En ti dejé escondidos mil retazos de mi tiempo, te regalé noches de desvelo y días enteros en los que traté de ser lo que necesitabas. Aún no sé en que momento se volvió tan difícil, antes había sido tan fácil que casi estuve convencida de que había nacido para ti, era tan fácil hacerte feliz y serlo contigo también.

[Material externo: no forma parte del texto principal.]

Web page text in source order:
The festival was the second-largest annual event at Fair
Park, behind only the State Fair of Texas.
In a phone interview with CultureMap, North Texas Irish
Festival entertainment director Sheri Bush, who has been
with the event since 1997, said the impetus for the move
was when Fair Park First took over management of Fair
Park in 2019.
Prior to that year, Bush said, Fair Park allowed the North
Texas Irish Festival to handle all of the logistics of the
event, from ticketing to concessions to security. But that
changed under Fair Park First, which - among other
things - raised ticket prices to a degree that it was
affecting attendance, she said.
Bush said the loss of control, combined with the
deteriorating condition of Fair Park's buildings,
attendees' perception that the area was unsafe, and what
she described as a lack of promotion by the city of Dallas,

Algo cambió, al principio no supe qué y nunca supe cuándo ni por qué, supongo que la vida es así, que hay un tiempo para todo y el nuestro se acabó. Nos desgastamos, nos fue calando un frío que al final trajo consigo un invierno que acabó por convertirnos en témpanos de hielo, sobretodo a ti porque yo debo admitir que cuando me mirabas me seguía derritiendo.
Es tanto el tiempo que ha corrido entre nosotras, deprisa, implacable, barriendo con todo lo que iba quedando menos con un par de recuerdos que dejan un halo fúnebre cuando los evoco o debo decir invoco, porque son como fantasmas. Van perdiendo nitidez, ¿entiendes?, vas perdiendo nitidez.

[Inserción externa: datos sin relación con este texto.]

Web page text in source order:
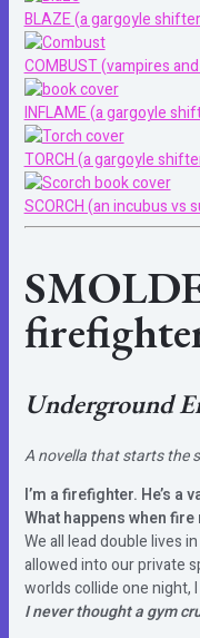
BLAZE (a gargoyle
COMBUST (vampires
INFLAME (a gargoyle
TORCH (a gargoyle
SCORCH (an incubus vs
Underground
A novella that starts the
I’m a firefighter. He’s a
What happens when
We all lead double lives
allowed into our private
worlds collide one night,
I never thought a gym
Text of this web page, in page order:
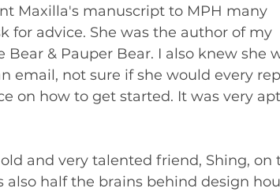
Maxilla's manuscript to MPH many
for advice. She was the author of my
& Pauper Bear. I also knew she
email, not sure if she would every
on how to get started. It was very
and very talented friend, Shing, on
half the brains behind design
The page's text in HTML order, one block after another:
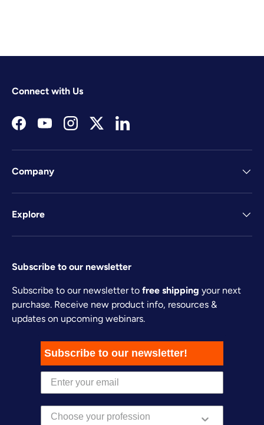
Connect with Us
FacebookYouTubeInstagramTwitterLinkedIn
Company
Explore
Subscribe to our newsletter
Subscribe to our newsletter to free shipping your next
purchase. Receive new product info, resources &
updates on upcoming webinars.
Subscribe to our newsletter!
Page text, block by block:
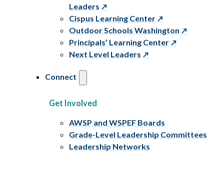
Leaders
Cispus Learning Center
Outdoor Schools Washington
Principals’ Learning Center
Next Level Leaders
Connect
Get Involved
AWSP and WSPEF Boards
Grade-Level Leadership Committees
Leadership Networks
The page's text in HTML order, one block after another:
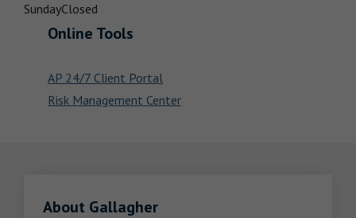
SundayClosed
Online Tools
AP 24/7 Client Portal
Risk Management Center
About Gallagher
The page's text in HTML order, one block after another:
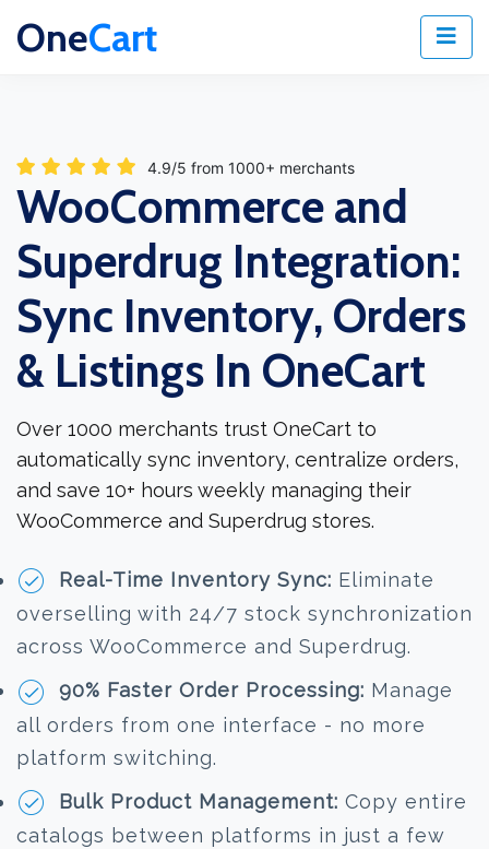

Sueles venir a mí en los días grises, bien nublados, con lluvia o sin ella. Eran nuestros favoritos. Siguen siendo los míos aunque se empañen con tus recuerdos, sobretodo cuando nadie ocupa tu lugar en mi colchón. Dejé de llorar por ti hace tiempo, pero aún de vez en cuando lloro lo que fue o mejor dicho lo que no fue. Y le pregunto a la vida dónde estuvo el error pero es mentirosa y esquiva como tú.

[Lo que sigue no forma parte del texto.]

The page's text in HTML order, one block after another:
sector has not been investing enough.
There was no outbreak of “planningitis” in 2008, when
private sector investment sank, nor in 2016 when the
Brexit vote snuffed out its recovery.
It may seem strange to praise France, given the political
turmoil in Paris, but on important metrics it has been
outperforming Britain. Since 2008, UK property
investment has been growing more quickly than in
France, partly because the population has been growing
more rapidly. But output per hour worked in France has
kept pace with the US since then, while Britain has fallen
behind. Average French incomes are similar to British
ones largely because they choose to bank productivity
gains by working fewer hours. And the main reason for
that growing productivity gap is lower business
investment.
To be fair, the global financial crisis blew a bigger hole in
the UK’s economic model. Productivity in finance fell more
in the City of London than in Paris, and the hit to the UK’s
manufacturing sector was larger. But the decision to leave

¿Qué pasará por tu mente si piensas en mi?. Si te pregunto me mentirías, o quizás no, pero me darías una verdad tan cruda que rompería el par de trozos que dejaste intactos y no quiero romperme más por ti. En todo final alguien cae parado y otro queda en el suelo, ¿para qué vamos a preguntar qué pasó aquí?, si estas letras para ti llevan consigo la evidencia.
Lo más difícil no fue perderte, fue darme por vencida, dejar de hablar en plural. Estaba tan acostumbrada a pensar en todo de a dos. También fue difícil dejar de hablarte en las noches cuando dormir sola aún me asustaba y dejar de llamarte "amor" cuando lo hacía, dejar de llamarte "amor" en mi cabeza cuando te volvía a ver y dejar de hacer ese tonto movimiento, algo a mitad de camino entre un roce casual y una caricia, nunca lo notaste porque me obligaba a retirar la mano a un centímetro de tu espalda, para qué hablar del beso en la mejilla y mis ganas de girar la cara hasta tropezar con tus labios, ¿nunca notaste esa lucha interna?, si al final todo contigo fue y ha sido lucha.
Me rendí en algún punto y pude respirar de nuevo, ahora soy otra y tú desde hace mucho también. Te ves tan diferente, ya no me dan ganas de morirme por no tenerte, ni me parece que todo se fue contigo. No me malinterpretes, sigues tan hermosa como siempre, quizás incluso un poco más, pero ahora veo en ti otra cosa, dejó de doler y dejé de necesitar que me ames. Se siente bien. Si no fuera por esos días grises tan llenos de recuerdos y contradicciones...
Supongo que algún día eso también se irá, igual que se ha ido todo, igual que hiciste tú.